Corsetry will be coveted next season. It’s inevitable, especially since Esther – the Material Girl formerly known as Madonna – keeps flashing hers in her current Re-Invention world tour.
The sexy nude and gold glittery number she wears to open the show – continually photographed right side up, upside down and in profile with bosom overflowing – makes headlines in every city in which she performs.
French designer Christian Lacroix was called upon to liberate Madonna from this typically binding and inhibiting garment, Women’s Wear Daily has reported.
Lacroix, an expert in theatre performance costumes, reconfigured Madonna‘s corsetry by making the boning bendable and fabrics far-reaching to enable the diva to move freely on stage – back arches and all.
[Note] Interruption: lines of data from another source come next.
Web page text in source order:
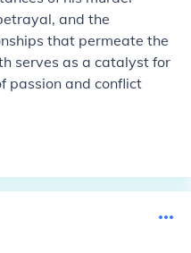
and the
that permeate the
serves as a catalyst for
passion and conflict
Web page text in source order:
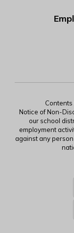
Notice of Non-
our school
employment
against any
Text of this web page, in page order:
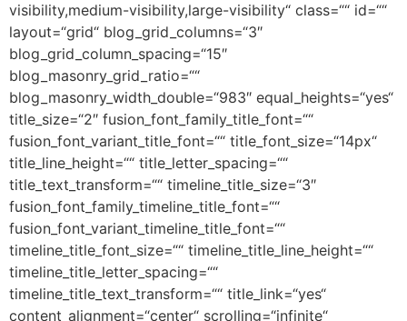
visibility,medium-visibility,large-visibility“ class=““ id=““
layout=“grid“ blog_grid_columns=“3″
blog_grid_column_spacing=“15″
blog_masonry_grid_ratio=““
blog_masonry_width_double=“983″ equal_heights=“yes“
title_size=“2″ fusion_font_family_title_font=““
fusion_font_variant_title_font=““ title_font_size=“14px“
title_line_height=““ title_letter_spacing=““
title_text_transform=““ timeline_title_size=“3″
fusion_font_family_timeline_title_font=““
fusion_font_variant_timeline_title_font=““
timeline_title_font_size=““ timeline_title_line_height=““
timeline_title_letter_spacing=““
timeline_title_text_transform=““ title_link=“yes“
content_alignment=“center“ scrolling=“infinite“
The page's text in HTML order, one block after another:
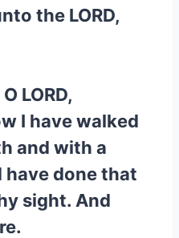
the LORD,
LORD,
I have walked
and with a
done that
sight. And
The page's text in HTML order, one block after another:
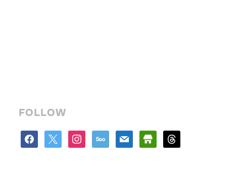
FOLLOW
facebook instagram
500px mail store threads
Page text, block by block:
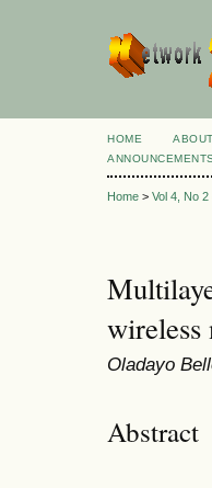
HOME ABOUT
ANNOUNCEMENTS
Home > Vol 4, No 2
wireless
Oladayo
Abstract
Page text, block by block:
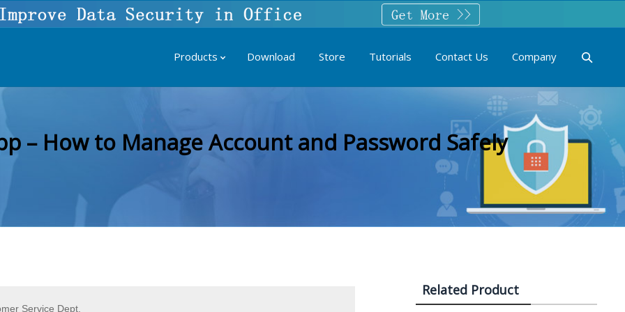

And it seems the pop icon is breaking a costume record (if there is such a thing).
Women’s Wear Daily also noted she’s taking 14 big-name designers, including Dolce & Gabbana, Jean-Paul Gaultier, Stella McCartney and Karl Lagerfeld for Chanel on her 14-city North American tour.
Style’s pendulum always swings back to push forward. For fall, designers are blowing the dust off fashion’s most historic silhouettes. Besides corsetry are hoop skirts, bustles and leg-of-mutton sleeves.
Pick any style – baroque, rococo, Victorian, Edwardian – and designers have gone petticoat over panier for costumey Old World clothing.
The red corset designed by Lacroix for the X-STaTIC PRO=CeSS portfolio
The couture muse of Christian Dior designer John Galliano was the rococo icon Marquise de Pompadour. Jean-Paul Gaultier’s was the swashbuckling Scarlet Pimpernel and dashing musketeers. Miuccia Prada cruised and perused Victorian archives for her resort collection.
“Styles have been so tight, tailored and sucked in to the body for so long,” says Royal Ontario Museum fashion curator and author Alexandra Palmer. The time was ripe for change.
“Softly draped with a space between the textile and the body is more discreet. It does evoke a sense of history… , capturing the fleeting,” she says.
Trend watchers agree only select details from fashion’s billowing and voluminous past – not all – will become huge hits on the streets. You won’t have to dip to swaggering lengths to pouf up your fall wardrobe.
The goal is not to look like the Marquise de Pompadour or Marie Antoinette. A corset here or a swooshing cape there may be all you need.